◆ Work order: From the top of the entries, reproduce each line exactly, stopping after the line that contains "then, if we". Omit pictures.

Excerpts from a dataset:
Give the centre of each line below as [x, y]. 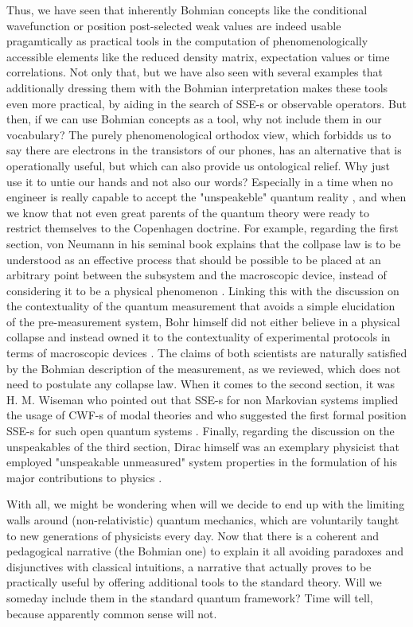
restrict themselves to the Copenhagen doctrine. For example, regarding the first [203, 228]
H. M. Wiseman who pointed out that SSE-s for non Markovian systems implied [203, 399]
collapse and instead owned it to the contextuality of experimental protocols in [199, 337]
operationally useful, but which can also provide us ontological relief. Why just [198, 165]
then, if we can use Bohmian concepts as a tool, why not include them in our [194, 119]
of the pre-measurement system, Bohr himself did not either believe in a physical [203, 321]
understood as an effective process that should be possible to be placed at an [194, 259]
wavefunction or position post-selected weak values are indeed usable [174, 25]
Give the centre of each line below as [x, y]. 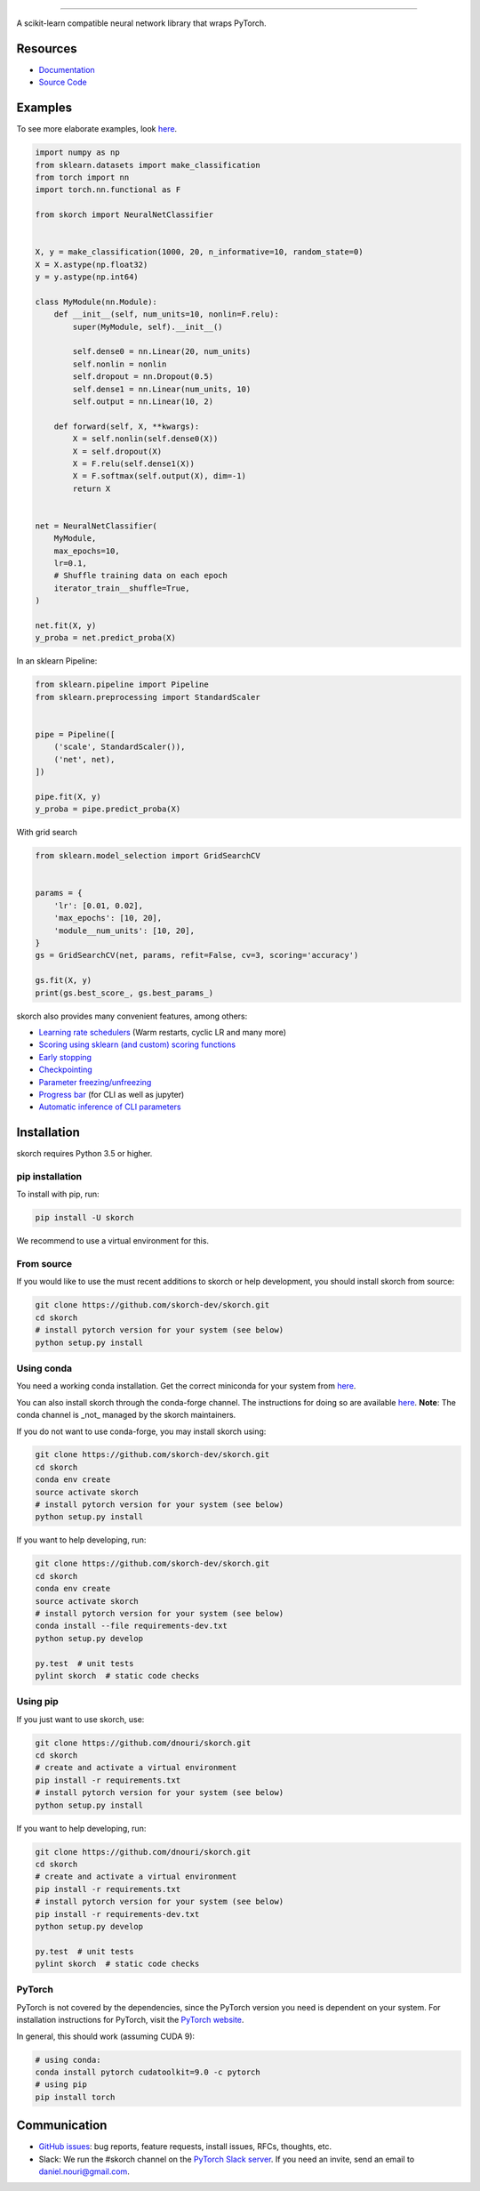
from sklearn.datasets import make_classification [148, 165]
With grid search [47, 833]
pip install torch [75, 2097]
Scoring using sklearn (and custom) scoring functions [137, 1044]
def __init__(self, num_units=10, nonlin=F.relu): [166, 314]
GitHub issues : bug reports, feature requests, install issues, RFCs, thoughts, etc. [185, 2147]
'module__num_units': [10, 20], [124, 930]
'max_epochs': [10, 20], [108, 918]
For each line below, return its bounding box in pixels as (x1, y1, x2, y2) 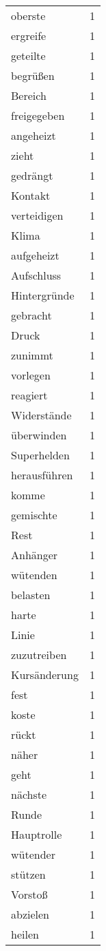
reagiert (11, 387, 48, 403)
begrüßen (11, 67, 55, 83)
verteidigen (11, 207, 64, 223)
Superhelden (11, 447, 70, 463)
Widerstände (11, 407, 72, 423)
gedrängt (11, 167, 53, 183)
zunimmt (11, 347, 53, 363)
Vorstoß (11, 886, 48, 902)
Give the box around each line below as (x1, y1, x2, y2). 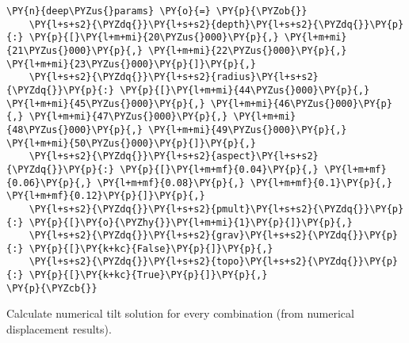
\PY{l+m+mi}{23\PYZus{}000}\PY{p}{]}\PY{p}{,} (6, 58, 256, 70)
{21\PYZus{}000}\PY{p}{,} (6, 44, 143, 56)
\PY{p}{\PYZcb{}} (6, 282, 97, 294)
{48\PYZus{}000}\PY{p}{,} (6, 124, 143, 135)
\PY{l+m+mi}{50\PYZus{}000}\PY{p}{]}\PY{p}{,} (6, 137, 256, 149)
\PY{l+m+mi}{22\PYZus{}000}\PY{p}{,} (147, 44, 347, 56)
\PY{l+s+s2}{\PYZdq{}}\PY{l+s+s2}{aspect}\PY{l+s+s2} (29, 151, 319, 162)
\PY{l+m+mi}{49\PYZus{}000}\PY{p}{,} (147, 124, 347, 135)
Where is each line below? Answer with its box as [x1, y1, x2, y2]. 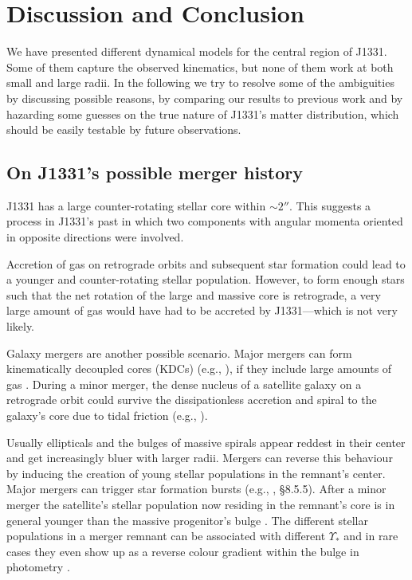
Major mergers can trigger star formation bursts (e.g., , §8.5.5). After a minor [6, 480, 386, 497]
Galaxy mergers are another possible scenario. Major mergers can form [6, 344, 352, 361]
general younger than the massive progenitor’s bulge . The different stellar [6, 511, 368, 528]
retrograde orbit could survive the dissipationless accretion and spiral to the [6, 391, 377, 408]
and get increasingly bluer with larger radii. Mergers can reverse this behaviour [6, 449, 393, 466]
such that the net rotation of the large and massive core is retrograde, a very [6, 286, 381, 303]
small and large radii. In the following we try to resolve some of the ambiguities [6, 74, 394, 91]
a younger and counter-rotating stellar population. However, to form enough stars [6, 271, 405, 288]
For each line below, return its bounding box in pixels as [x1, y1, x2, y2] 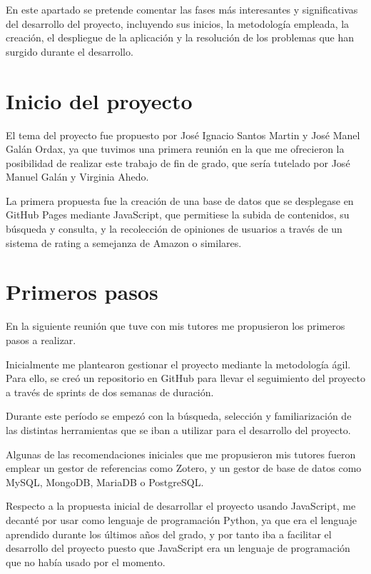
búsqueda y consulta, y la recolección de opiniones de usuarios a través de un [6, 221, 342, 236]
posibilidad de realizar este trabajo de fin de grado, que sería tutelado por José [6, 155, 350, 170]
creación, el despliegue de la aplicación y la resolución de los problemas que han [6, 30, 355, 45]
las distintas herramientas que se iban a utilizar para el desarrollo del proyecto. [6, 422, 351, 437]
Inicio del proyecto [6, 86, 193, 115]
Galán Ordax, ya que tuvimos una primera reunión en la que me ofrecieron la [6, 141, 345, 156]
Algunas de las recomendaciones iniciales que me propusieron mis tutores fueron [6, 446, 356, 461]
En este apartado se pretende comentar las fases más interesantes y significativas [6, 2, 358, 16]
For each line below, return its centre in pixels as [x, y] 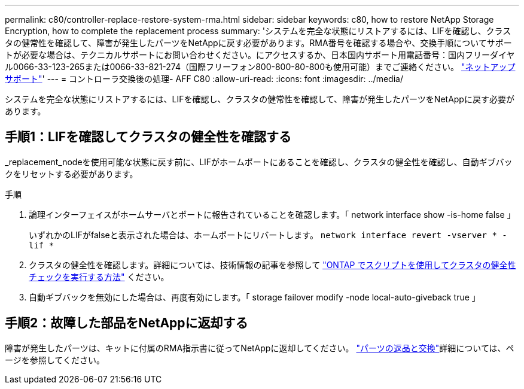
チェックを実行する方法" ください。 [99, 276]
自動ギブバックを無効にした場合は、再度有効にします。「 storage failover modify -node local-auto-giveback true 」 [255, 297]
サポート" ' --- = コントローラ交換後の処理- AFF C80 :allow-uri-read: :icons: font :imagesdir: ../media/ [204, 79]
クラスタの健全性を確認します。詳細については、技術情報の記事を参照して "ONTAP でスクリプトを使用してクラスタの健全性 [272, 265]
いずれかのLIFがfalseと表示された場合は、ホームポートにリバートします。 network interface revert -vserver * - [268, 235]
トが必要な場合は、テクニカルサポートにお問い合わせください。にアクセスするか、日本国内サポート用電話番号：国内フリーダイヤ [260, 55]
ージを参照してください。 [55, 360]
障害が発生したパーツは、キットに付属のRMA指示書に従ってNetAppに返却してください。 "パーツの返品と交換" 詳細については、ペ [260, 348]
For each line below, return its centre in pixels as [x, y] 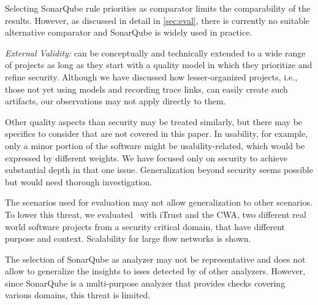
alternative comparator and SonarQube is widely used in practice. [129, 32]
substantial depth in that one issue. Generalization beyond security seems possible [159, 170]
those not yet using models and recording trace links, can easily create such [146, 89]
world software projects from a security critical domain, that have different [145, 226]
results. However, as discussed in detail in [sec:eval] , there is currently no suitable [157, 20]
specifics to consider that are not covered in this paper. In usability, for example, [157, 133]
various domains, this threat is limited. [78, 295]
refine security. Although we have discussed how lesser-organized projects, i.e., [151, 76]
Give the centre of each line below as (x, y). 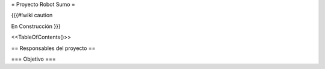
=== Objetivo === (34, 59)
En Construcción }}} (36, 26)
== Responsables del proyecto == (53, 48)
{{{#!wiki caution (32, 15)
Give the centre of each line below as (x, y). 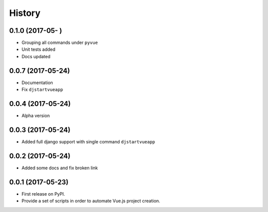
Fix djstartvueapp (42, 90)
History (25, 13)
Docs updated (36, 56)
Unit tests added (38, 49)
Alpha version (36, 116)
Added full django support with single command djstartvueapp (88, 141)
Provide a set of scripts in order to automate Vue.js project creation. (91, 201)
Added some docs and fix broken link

◆ Exercise output:
Give the centre of each line below as [x, y]. 
restrict themselves to the Copenhagen doctrine. For example, regarding the first [203, 228]
H. M. Wiseman who pointed out that SSE-s for non Markovian systems implied [203, 399]
collapse and instead owned it to the contextuality of experimental protocols in [199, 337]
operationally useful, but which can also provide us ontological relief. Why just [198, 165]
then, if we can use Bohmian concepts as a tool, why not include them in our [194, 119]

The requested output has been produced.